# Michael Beasley under investigation for sexual assault



## Basel (Mar 31, 2005)

> PHOENIX - The Scottsdale Police Department confirmed Tuesday that they are investigating an allegation of sexual assault against Phoenix Suns player Michael Beasley.
> 
> The incident reportedly took place on January 13.
> 
> ...


http://www.abc15.com/dpp/sports/spo...-against-phoenix-suns-forward-michael-beasley


----------



## Ben (Nov 7, 2006)

Nothing surprises me about this guy anymore.


----------



## Ron (May 8, 2002)

Ben said:


> Nothing surprises me about this guy anymore.

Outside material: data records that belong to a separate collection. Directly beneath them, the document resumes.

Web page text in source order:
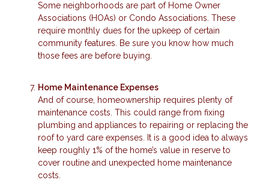
Some neighborhoods are part of Home Owner
Associations (HOAs) or Condo Associations. These
require monthly dues for the upkeep of certain
community features. Be sure you know how much
those fees are before buying.
Home Maintenance Expenses
And of course, homeownership requires plenty of
maintenance costs. This could range from fixing
plumbing and appliances to repairing or replacing the
roof to yard care expenses. It is a good idea to always
keep roughly 1% of the home’s value in reserve to
cover routine and unexpected home maintenance
costs.
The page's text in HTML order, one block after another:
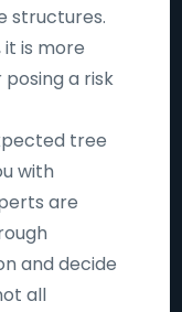
structures.
is more
a risk
tree
with
are
and decide
all
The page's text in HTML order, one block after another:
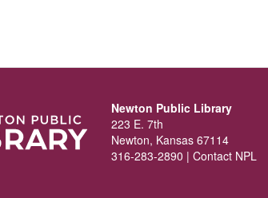
Newton Public Library
223 E. 7th
Newton, Kansas 67114
316-283-2890 | Contact NPL
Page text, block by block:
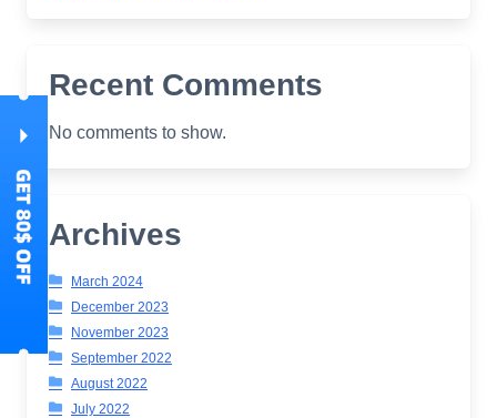
Recent Comments
No comments to show.
Archives
March 2024
December 2023
November 2023
September 2022
August 2022
July 2022
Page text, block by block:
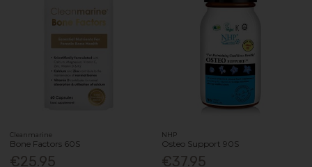
Cleanmarine
Bone Factors 60S
€25.95
NHP
Osteo Support 90S
€37.95
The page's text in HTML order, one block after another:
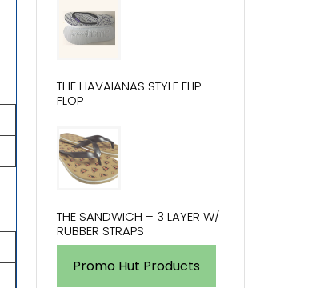
THE HAVAIANAS STYLE FLIP
FLOP
THE SANDWICH – 3 LAYER W/
RUBBER STRAPS
Promo Hut Products
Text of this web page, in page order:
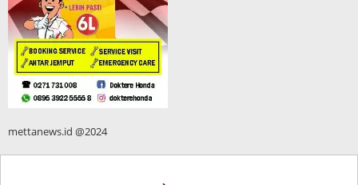
mettanews.id @2024
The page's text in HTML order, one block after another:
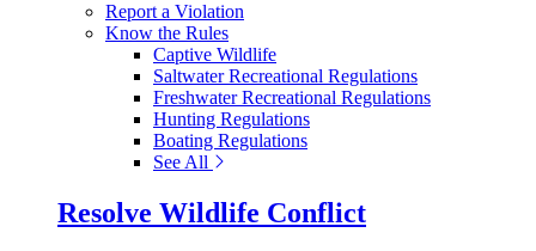
Report a Violation
Know the Rules
Captive Wildlife
Saltwater Recreational Regulations
Freshwater Recreational Regulations
Hunting Regulations
Boating Regulations
See All
Resolve Wildlife Conflict
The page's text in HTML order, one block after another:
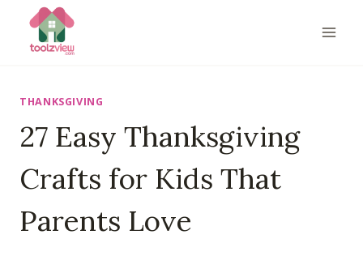
THANKSGIVING
27 Easy Thanksgiving
Crafts for Kids That
Parents Love
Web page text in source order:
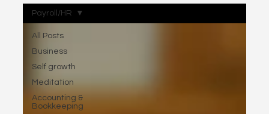
All Posts
Business
Self growth
Meditation
Accounting &
Bookkeeping
Payroll/HR
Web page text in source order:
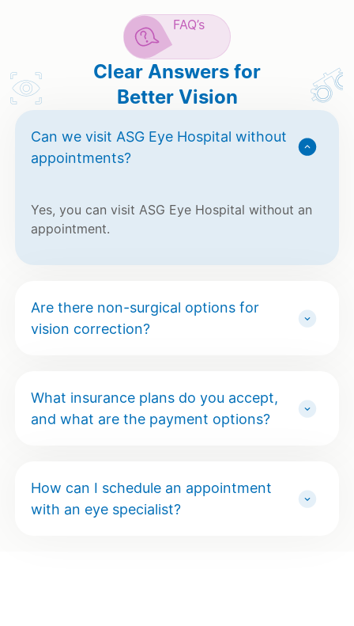
FAQ’s
Clear Answers for
Better Vision
Can we visit ASG Eye Hospital without
appointments?
Yes, you can visit ASG Eye Hospital without an
appointment.
Are there non-surgical options for
vision correction?
What insurance plans do you accept,
and what are the payment options?
How can I schedule an appointment
with an eye specialist?
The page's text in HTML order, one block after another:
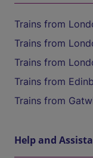
Trains from
Trains from
Trains from
Trains from
Trains from
Help and
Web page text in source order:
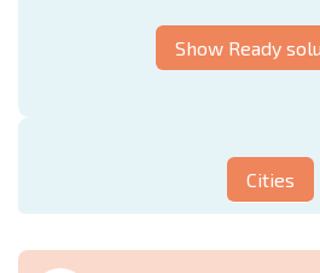
Show Ready
Cities
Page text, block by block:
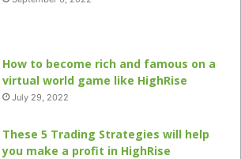
How to become rich and famous on a
virtual world game like HighRise
July 29, 2022
These 5 Trading Strategies will help
you make a profit in HighRise
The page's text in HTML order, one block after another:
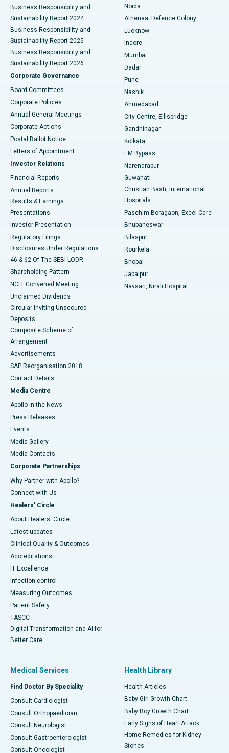
Best Hospital in Seshadripuram, Bangalore
Best Hospital in Waltair Main Road, Visakhapatnam
Best Hospital in Subhash Nagar Road, Karimnagar
Best Hospital in Managari, Karaikudi
Best Hospital in Arepally, Warangal
Best Hospital in Jayanagar, Bangalore
Best Hospital in KK Nagar, Madurai
Best Hospital in Sector-19, Rourkela
Best Hospital in Swargate, Pune
Business Responsibility and
Sustainability Report 2024
Business Responsibility and
Sustainability Report 2025
Business Responsibility and
Sustainability Report 2026
Corporate Governance
Board Committees
Corporate Policies
Annual General Meetings
Corporate Actions
Postal Ballot Notice
Letters of Appointment
Investor Relations
Financial Reports
Annual Reports
Results & Earnings
Presentations
Investor Presentation
Regulatory Filings
Disclosures Under Regulations
46 & 62 Of The SEBI LODR
Shareholding Pattern
NCLT Convened Meeting
Unclaimed Dividends
Circular Inviting Unsecured
Deposits
Composite Scheme of
Arrangement
Advertisements
SAP Reorganisation 2018
Contact Details
Media Centre
Apollo in the News
Press Releases
Events
Media Gallery
​​​​​​​Media Contacts
Corporate Partnerships
Why Partner with Apollo?
Connect with Us
Healers' Circle
About Healers' Circle
Latest updates
Clinical Quality & Outcomes
Accreditations
IT Excellence
Infection-control
Measuring Outcomes
Patient Safety
TASCC
Digital Transformation and AI for
Better Care
Noida
Athenaa, Defence Colony
Lucknow
Indore
Mumbai
Dadar
Pune
Nashik
Ahmedabad
City Centre, Ellisbridge
Gandhinagar
Kolkata
EM Bypass
Narendrapur
Guwahati
Christian Basti, International
Hospitals
Paschim Boragaon, Excel Care
Bhubaneswar
Bilaspur
Rourkela
Bhopal
Jabalpur
Navsari, Nirali Hospital
Medical Services
Find Doctor By Speciality
Consult Cardiologist
Consult Orthopaedician
Consult Neurologist
Consult Gastroenterologist
Consult Oncologist
Health Library
Health Articles
Baby Girl Growth Chart
Baby Boy Growth Chart
Early Signs of Heart Attack
Home Remedies for Kidney
Stones
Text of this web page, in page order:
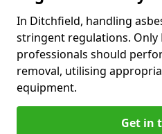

Yeah, think about how close he was to becoming a Laker.


----------



## RollWithEm (Jul 16, 2002)

If I had to list the top 10 NBA players most likely to be linked to sexual assault, he would be on it.


----------



## Basel (Mar 31, 2005)

Who would the other nine be?


----------



## RollWithEm (Jul 16, 2002)

1) Kobe
2) Jason Kidd
3) Andray Blatche
4) Reggie Evans
5) Chris Kaman
6) Larry Sanders (sorry Milwaukee fans)
7) DeMarcus Cousins
8) JR Smith
9) Nick Collison (wild card)


----------



## Diable (Apr 26, 2005)

Beasley seems like he'd be the perfect target for a shakedown, unless he's been hiding his intellect from us all this time. No telling what happened here though.


----------